L’inferno di Topolino is a comic story, parody of Dante’s Inferno, published by Arnoldo Mondadori Editore in the periodical Topolino – from no. 7 to no. 12 – from October 1949 to March 1950. It was created by screenwriter Guido Martina and drawn by Angelo Bioletto.
In addition to the dialogues, Martina is also the author of the captions in verse that accompany the entire story making it similar to a poem in triplets like Dante’s, and this will earn Martina the mention of the name in the first cartoon, which is exceptional given the anonymity in which the authors of the time worked. In addition to being considered one of Martina’s masterpieces, it was the first parody of Disney made in Italy.
SYNOPSIS
The story opens with the finale of a theatrical performance of the Divine Comedy with Mickey Mouse in the part of Dante Alighieri and Pippo in that of Virgil. Envious of the success, Pietro Gambadilegno hypnotizes by an accomplice the two enemies of all time, who continue to behave like Dante Alighieri and Publio Virgilio Marone.

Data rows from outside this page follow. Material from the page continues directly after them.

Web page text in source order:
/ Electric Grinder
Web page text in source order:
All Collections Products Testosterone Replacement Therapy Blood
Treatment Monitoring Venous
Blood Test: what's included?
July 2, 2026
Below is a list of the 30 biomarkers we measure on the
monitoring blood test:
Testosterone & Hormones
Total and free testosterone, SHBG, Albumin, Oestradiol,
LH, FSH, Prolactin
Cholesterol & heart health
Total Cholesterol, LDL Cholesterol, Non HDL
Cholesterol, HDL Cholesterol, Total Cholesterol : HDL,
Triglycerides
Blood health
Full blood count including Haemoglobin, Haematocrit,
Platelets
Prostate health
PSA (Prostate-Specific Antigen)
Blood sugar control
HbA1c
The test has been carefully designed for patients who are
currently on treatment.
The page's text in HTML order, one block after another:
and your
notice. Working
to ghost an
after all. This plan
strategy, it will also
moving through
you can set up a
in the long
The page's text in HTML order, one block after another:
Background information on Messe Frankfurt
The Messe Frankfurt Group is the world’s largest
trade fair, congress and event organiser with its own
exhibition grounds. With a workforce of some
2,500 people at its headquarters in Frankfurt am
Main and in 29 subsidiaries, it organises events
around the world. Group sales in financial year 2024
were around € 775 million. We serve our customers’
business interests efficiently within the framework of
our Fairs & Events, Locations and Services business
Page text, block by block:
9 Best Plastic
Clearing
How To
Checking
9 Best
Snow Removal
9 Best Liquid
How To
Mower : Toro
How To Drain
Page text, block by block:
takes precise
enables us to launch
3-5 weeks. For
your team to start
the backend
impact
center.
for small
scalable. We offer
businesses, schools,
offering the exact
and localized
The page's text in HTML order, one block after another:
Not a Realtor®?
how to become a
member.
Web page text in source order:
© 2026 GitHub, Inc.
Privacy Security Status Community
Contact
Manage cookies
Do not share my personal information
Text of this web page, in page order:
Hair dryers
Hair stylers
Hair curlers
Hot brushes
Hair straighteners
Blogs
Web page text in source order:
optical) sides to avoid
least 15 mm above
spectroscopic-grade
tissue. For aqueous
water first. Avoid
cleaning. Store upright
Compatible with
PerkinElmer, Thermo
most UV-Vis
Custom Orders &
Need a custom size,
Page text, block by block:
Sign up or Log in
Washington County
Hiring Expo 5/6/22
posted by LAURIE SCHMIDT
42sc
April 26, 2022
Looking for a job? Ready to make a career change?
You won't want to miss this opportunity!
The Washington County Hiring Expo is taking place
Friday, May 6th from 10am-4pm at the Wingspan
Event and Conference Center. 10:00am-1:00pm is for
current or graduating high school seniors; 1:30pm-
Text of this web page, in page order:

After a big anger of Minnie Mouse, taken by Mickey Mouse for Beatrice, Mickey and Goofy go to the library to learn more about that Dante Alighieri for which they must “suffer so many martyrs”; struggling with a gigantic tome of the Comedy, the two soon fall asleep and Mickey Mouse is captured by the branch of a tree of the illustration (by Gustave Doré) of the forest and immediately taken to Hell … Here he soon meets Pippo-Virgil, and begins their long pilgrimage to the “dark and painful goal” in order to get out of the “painful step”.